Reclaiming our future in this new world will involve piecing together the realizations brought on by 2020 and building upon these insights in the unique context of each industry, business, and function.

Importance of thinking differently but together

The past year underlined the importance of agile behavioral tuning at an institutional level to tackle the emerging, fast-evolving situations and environments. Realigning teams and processes for better efficiency, agility, and collaboration in this period required rallying people for a common purpose through the reinforcement of core organizational values and culture.

This cultural alignment with people at the core, paved a way for innovative thinking and culminated in greater energy, initiative, creativity, and collaboration.

Organizations that have aimed to implement transformation initiatives benefited from focusing on this reinforcement of values for the holistic success of the organization, people, and the business ecosystem.

Finding a sure footing

In the times when it is easy to get disoriented in the constantly altering landscape, analyzing where you are and where you are headed brings in a contextual perspective for the way forward.

During the last year, we observed fundamental shifts in businesses’ relevance to their ecosystem. These rapid changes brought forth the need to introspect our efficacy in the current model and map out the action plan it would take to live up to the expectations of stakeholders across the business ecosystem.

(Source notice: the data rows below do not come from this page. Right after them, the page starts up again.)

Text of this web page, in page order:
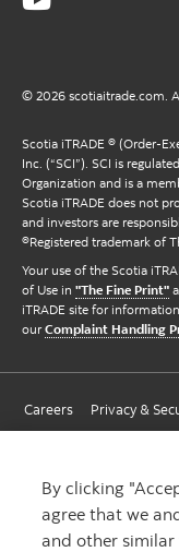
© 2026 scotiaitrade.com.
Scotia iTRADE ® (Order-
Inc. (“SCI”). SCI is
Organization and is a
Scotia iTRADE does not
and investors are
®Registered trademark of
Your use of the Scotia
of Use in "The Fine Print"
iTRADE site for
ourComplaint Handling
Careers Privacy &
By clicking
agree that we
and other similar
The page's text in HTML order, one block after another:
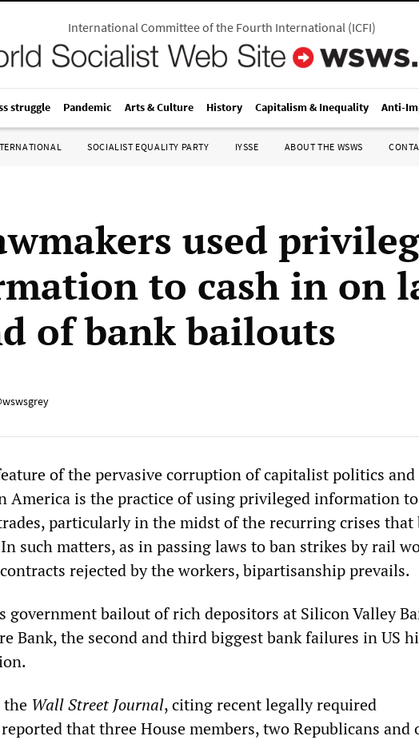
International Committee of the Fourth International(ICFI)
struggle Pandemic Arts & Culture History Capitalism & Inequality Anti-
SOCIALIST EQUALITY PARTY IYSSE ABOUT THE WSWS
used
to cash in on
of bank bailouts
of the pervasive corruption of capitalist politics and
America is the practice of using privileged information to
particularly in the midst of the recurring crises that
such matters, as in passing laws to ban strikes by rail
rejected by the workers, bipartisanship prevails.
government bailout of rich depositors at Silicon Valley
Bank, the second and third biggest bank failures in US
the Wall Street Journal, citing recent legally required
that three House members, two Republicans and
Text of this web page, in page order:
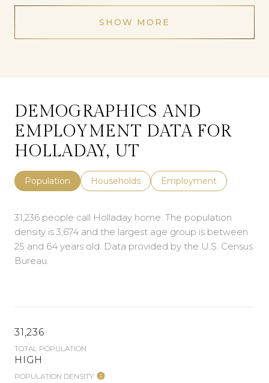
SHOW MORE
DEMOGRAPHICS AND
EMPLOYMENT DATA FOR
HOLLADAY, UT
Population Households Employment
31,236 people call Holladay home. The population
density is 3,674 and the largest age group is between
25 and 64 years old. Data provided by the U.S. Census
Bureau.
31,236
TOTAL POPULATION
HIGH
POPULATION DENSITY
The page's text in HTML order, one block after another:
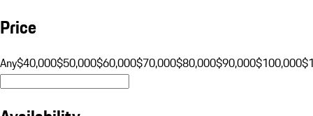
Price
Any$40,000$50,000$60,000$70,000$80,000$90,000$100,000

Our brainstorming put forth some key aspects to be taken forward:

  • Reevaluating our current position in the larger ecosystem
  • Measuring the relevance of business against the new context
  • Assessing agility to meet the expectations
  • Identifying further opportunities for collaboration, partnership, and inclusion to effectively mobilize people
  • Realigning priorities to support the vision

A groundswell of acceptance of the current state and the need to change for the better would be key to building better resilience and adaptability in the coming months, in addition to laying a robust foundation for the vision.

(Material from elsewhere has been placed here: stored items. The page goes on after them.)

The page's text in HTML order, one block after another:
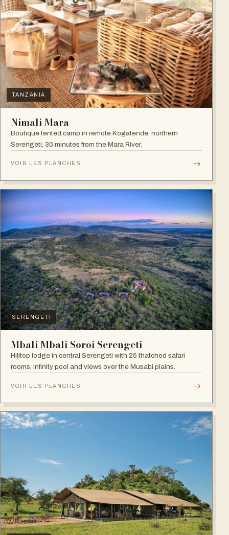
TANZANIA
Nimali Mara
Boutique tented camp in remote Kogatende, northern
Serengeti, 30 minutes from the Mara River.
VOIR LES PLANCHES →
SERENGETI
Mbali Mbali Soroi Serengeti
Hilltop lodge in central Serengeti with 25 thatched safari
rooms, infinity pool and views over the Musabi plains.
VOIR LES PLANCHES →
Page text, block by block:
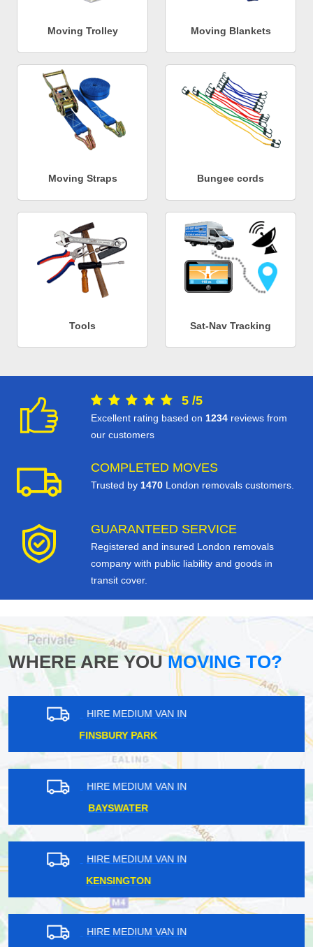
Moving Trolley Moving Blankets
Moving Straps Bungee cords
Tools Sat-Nav Tracking
5 /5
Excellent rating based on 1234 reviews from
our customers
COMPLETED MOVES
Trusted by 1470 London removals customers.
GUARANTEED SERVICE
Registered and insured London removals
company with public liability and goods in
transit cover.
WHERE ARE YOUMOVING TO?
HIRE MEDIUM VAN IN
MARYLAND
HIRE MEDIUM VAN IN
ROYAL DOCKS
HIRE MEDIUM VAN IN
FREEZYWATER
HIRE MEDIUM VAN IN
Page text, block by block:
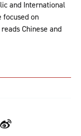
and International
on
Chinese and
Weibo
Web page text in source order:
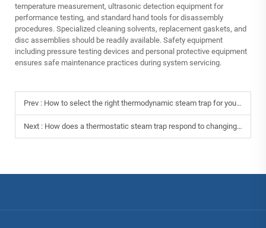
temperature measurement, ultrasonic detection equipment for
performance testing, and standard hand tools for disassembly
procedures. Specialized cleaning solvents, replacement gaskets, and
disc assemblies should be readily available. Safety equipment
including pressure testing devices and personal protective equipment
ensures safe maintenance practices during system servicing.
Prev : How to select the right thermodynamic steam trap for your application?
Next : How does a thermostatic steam trap respond to changing temperatures?
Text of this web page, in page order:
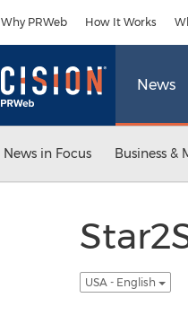
Why PRWeb How It Works
News
News in Focus Business &
USA - English
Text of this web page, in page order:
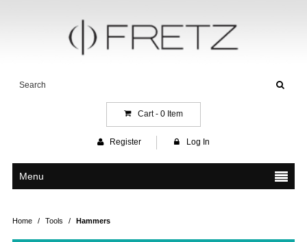
Cart - 0Item
Register Log In
Menu
Home / Tools / Hammers

The bigger picture is not a luxury but a necessity

While it may be hard to see the bigger picture when fighting battles on multiple fronts, it may be exactly the solution one needs.

During the pandemic, organizations had to do some fast calculations to survive the most severe economic slowdown since the Great Depression. Advancements like a wider adoption of collaboration technologies enabled both short-term and long-term advantages. But in most cases, it also resulted in the underutilization of opportunities these technologies had to offer. Leveraging the full potential of technology to build upon such temporary fixes and mobilizing value-driven transformations—with data at the heart of it all—will be a prerequisite to growing in the post-pandemic world.

At the same time, it’s important to understand that technology is a tool, which without a strategy, may not be as effective as its real potential.

Keeping an eye on the bigger picture will help drive a purpose-led change, which can be broken down into logical change lets, making the outcomes clear and unambiguous while leaving some room for innovation and experimentation along the way.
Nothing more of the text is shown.